Такие мысли всколыхнули в нем страшную растерянность. Да сколько бы он ни старался усилием воли стать неуязвимым и самодостаточным, одного желания было мало, а просто стать таковым он не мог. Он понимал, что для того чтобы просто существовать, ему нужно полностью избавиться от Гудрун – оставить ее, если ей хотелось, чтобы он ее оставил, ничего от нее не требуя, ничего не прося.
Но для того, чтобы ничего от нее не требовать, он должен самостоятельно вступить в полную пустоту. При этой мысли его разум внезапно опустел. Вот оно, это состояние пустоты. С другой стороны, он может уступить и начать лизать ей руки. Или, в конце концов, он мог бы убить ее. Или же мог стать таким же безразличным, бесцельно проживающим мгновение за мгновением, разочарованным. Однако он был слишком серьезным, ему не хватало веселости и утонченности для того, чтобы можно было пуститься во все тяжкие с насмешливой улыбкой на лице.
В его душе открылась странная рана; его грудь, точно грудь жертвы, распоротая по время жертвоприношения, была рассечена, и Гудрун получила все, что в ней было. Сможет ли эта рана срастись?

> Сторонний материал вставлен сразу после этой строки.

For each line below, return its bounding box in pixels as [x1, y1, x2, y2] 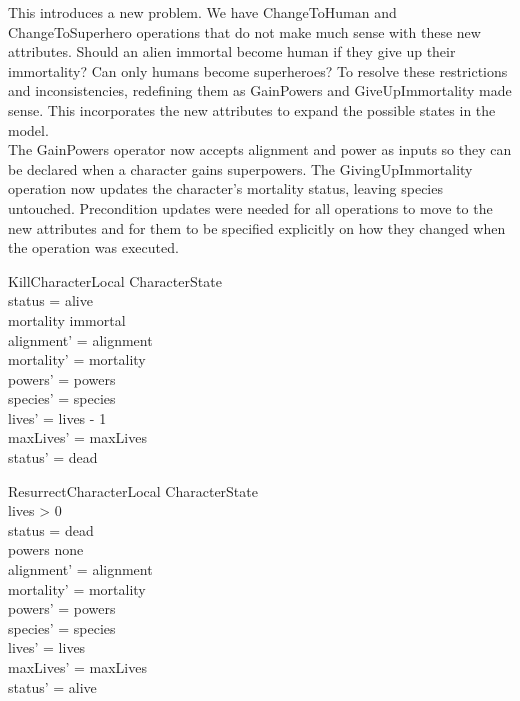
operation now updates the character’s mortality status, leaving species [8, 178, 443, 199]
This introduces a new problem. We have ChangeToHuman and [8, 2, 397, 22]
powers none [8, 539, 84, 560]
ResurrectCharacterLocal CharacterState [8, 480, 258, 501]
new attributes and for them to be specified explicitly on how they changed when [8, 217, 506, 238]
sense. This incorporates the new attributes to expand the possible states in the [8, 99, 496, 120]
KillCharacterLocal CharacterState [8, 270, 222, 291]
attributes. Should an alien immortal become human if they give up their [8, 41, 456, 62]
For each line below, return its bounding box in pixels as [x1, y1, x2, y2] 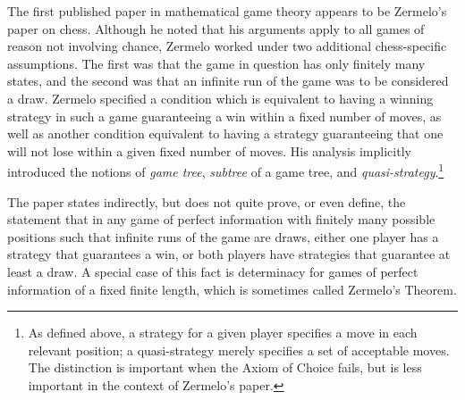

Эта рана, это необыкновенное, бесконечно болезненное отверстие в его душе, где он был уязвим более всего, точно распустившийся цветок, пред ликом вселенной и через которое устанавливалась связь с его другой сутью – иной, непознанной, – эта рана, это отверстие, то место, где раскрывались его защитные оболочки, оставляя его несовершенным, ограниченным, незаконченным, точно цветок, – она-то и была его сокровищем, дарующим ему сладостную боль и восторг. Так зачем ему отказываться от нее? Зачем ему закрываться и становиться непроницаемым, неуязвимым, точно недоразвитый зародыш в оболочке, когда он уже пробился на свет, словно проклюнувшееся зерно, чтобы обрести свое бытие, чтобы охватить недостигнутые горизонты.
Он пронесет все еще длящееся блаженство своего желания через все мучения, которые она навлекла на него. Его охватило странное упорство. Он не оставит ее, что бы она там ни говорила и ни делала. Удивительное, страшное как смерть желание удерживало его рядом с ней. Она была силой, определяющей его бытие, и хотя она относилась к нему с презрением, постоянно отталкивала и отвергала его, он останется с ней, потому что рядом с ней он чувствовал, как кровь струится по его жилам, как он растет, он чувствовал себя свободным, сознавал свою ограниченность и понимал, сколько она может дать ему, как понимал, почему она топчет его и беспрестанно уничтожает.
Она истязала его обнаженное сердце даже в тот момент, когда он был в ее власти. Она истязала и себя. Возможно, ее воля была более сильной. Она с ужасом чувствовала, что он силой разрывает бутон ее сердца, насильно раскрывает его как самое грубое, наглое существо в мире. Точно мальчишка, который отрывает крылышки мухе или раскрывает бутон, чтобы посмотреть, каким будет цветок, он разрывал ее уединение, саму ее жизнь. Он уничтожит ее и она погибнет, как гибнет раскрытый насильно нераспустившийся бутон.
Когда-нибудь она, возможно, и откроется ему, – во сне, когда превратится в идеальный дух. Но сейчас на нее нельзя было давить, ее мир не следовало разрушать. Она судорожно замкнулась в себе.